The National Human Rights Commission has issued a notice to the Union Home Ministry on a complaint alleging the draconian approach of the Government of India for renewal of the Foreign Contribution Regulation ACT (FCRA) license to the NGOs of Human Rights Defenders. The text of the proceeding of the Commission in the matter is as follows:
“The 7th Human Rights Defender Forum Colombo, Sri Lanka has informed the Commission to intervene in the Foreign Contribution Regulation Act (FCRA) license non-renewal of Centre for Promotion of Social Concerns (CPSC). Such systematic attack on rights of the Human Rights Defenders and on fundamental rights of the association and assembly as enshrined in the Article 19 of the Constitution of India has also been brought to notice of the Commission.

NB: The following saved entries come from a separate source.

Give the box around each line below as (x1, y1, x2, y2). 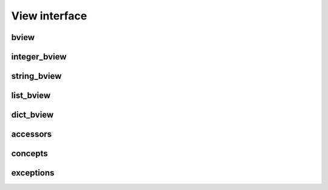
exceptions (11, 168, 55, 178)
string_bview (11, 71, 62, 81)
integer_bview (11, 52, 67, 62)
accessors (11, 129, 52, 140)
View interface (11, 9, 87, 22)
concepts (11, 149, 48, 159)
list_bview (11, 90, 51, 101)
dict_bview (11, 110, 54, 120)
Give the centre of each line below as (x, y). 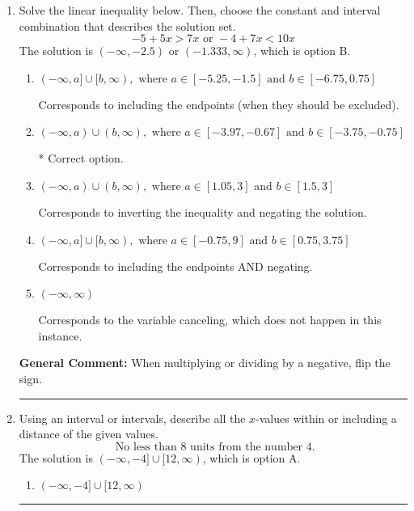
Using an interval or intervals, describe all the (132, 418)
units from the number (247, 447)
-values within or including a (326, 418)
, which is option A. (251, 457)
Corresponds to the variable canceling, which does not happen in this (210, 320)
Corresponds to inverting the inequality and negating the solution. (203, 211)
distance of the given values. (89, 434)
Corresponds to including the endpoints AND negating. (175, 266)
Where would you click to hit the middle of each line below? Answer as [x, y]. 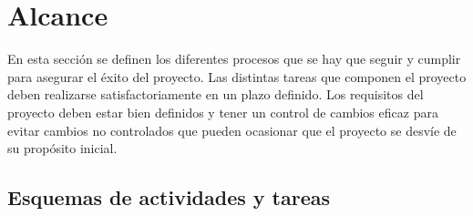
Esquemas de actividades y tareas [169, 197]
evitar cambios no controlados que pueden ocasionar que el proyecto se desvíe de [232, 130]
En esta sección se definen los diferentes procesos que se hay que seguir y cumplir [234, 59]
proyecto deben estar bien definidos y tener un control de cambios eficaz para [223, 112]
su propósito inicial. [62, 148]
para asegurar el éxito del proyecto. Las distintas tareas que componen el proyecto [237, 76]
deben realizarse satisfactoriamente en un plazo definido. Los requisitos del [216, 94]
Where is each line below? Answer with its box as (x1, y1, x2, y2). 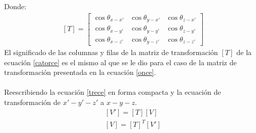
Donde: (4, 1, 27, 11)
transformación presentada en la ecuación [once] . (4, 67, 156, 77)
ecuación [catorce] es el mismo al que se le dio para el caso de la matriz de (4, 57, 237, 67)
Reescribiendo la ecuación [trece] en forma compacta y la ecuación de (4, 87, 221, 97)
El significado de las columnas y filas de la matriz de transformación (4, 47, 218, 58)
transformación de (4, 97, 61, 108)
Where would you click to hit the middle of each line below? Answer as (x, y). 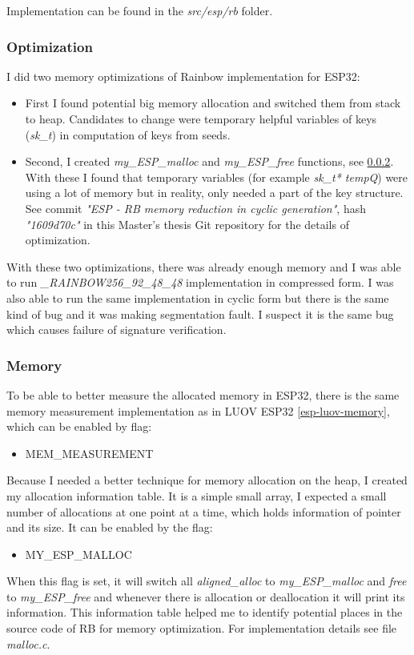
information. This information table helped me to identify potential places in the (205, 612)
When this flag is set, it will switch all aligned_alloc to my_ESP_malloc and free (207, 581)
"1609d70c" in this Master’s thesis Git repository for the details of (187, 224)
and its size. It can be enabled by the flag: (110, 527)
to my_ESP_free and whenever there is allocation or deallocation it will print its (206, 596)
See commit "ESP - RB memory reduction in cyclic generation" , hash (195, 208)
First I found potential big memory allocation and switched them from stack (213, 103)
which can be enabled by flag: (79, 426)
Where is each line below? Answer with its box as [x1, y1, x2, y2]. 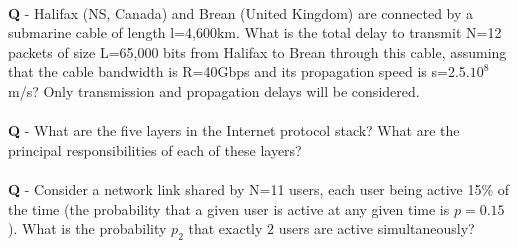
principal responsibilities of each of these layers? [8, 139, 302, 160]
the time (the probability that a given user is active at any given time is [8, 198, 450, 219]
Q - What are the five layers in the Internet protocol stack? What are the [8, 120, 460, 141]
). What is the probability [8, 218, 167, 239]
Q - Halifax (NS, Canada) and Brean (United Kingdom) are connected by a [8, 2, 474, 23]
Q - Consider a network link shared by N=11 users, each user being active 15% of [8, 178, 510, 199]
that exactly [188, 218, 263, 239]
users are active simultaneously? [278, 218, 475, 239]

UN Special Rapporteur on Freedom of Association and Assembly in his local analysis of FCRA 2010 has submitted a report of the Government of India in 2016 arguing that FCRA in not conformity with international law, principles and standards as access to resources including the foreign funding is a fundamental part of the right to freedom of association under the international laws, standards and principles. Moreover, limitations placed on access to foreign funding will have to pass the litmus tests of the following;
i) Prescribed by law
ii) Imposed solely to protect national security, public safety, public order, public health or morals, or the rights and freedoms of others.
iii) Necessary in a democratic society such as rights and freedoms of others.
Prima-facie it appears FCRA license non-renewal is neither legal nor objective and thereby impinging on the rights of the human rights defenders both in access to funding including foreign funding.
The Commission takes suo-motu cognizance of the present case and directs Secretary (Home) to inform within a period of six weeks on the following :-
a) Number of NGOs of Human Rights Defenders who have not been allowed renewal of the license and the amount received by them from foreign funding during last three years and the reason for non-renewal.
b) To point out in case of Centre for Promotion of Social Concerns (more publically known through its programme namely People’s Watch) how the litmus test laid down by the UN Special Rapporteur is applied in the adjudication by the Central Government.
c) How the generic aspect of access to foreign funding and continuance of the same is not the right to form association and is not against international law, standards and principles.
After perusing submission of Secretary (Home), Government of India the Commission may decide to hear the oral presentation, if necessary, about the present allegation of the draconian approach and the correctives the Government of India is contemplating.
The Commission directs the Government u/S. 12(d) of the Protection of Human Rights Act, 1993, to furnish the above information to help the Commission in taking up the hearing of the matter and to arrive at whether the review of the law can be recommended.”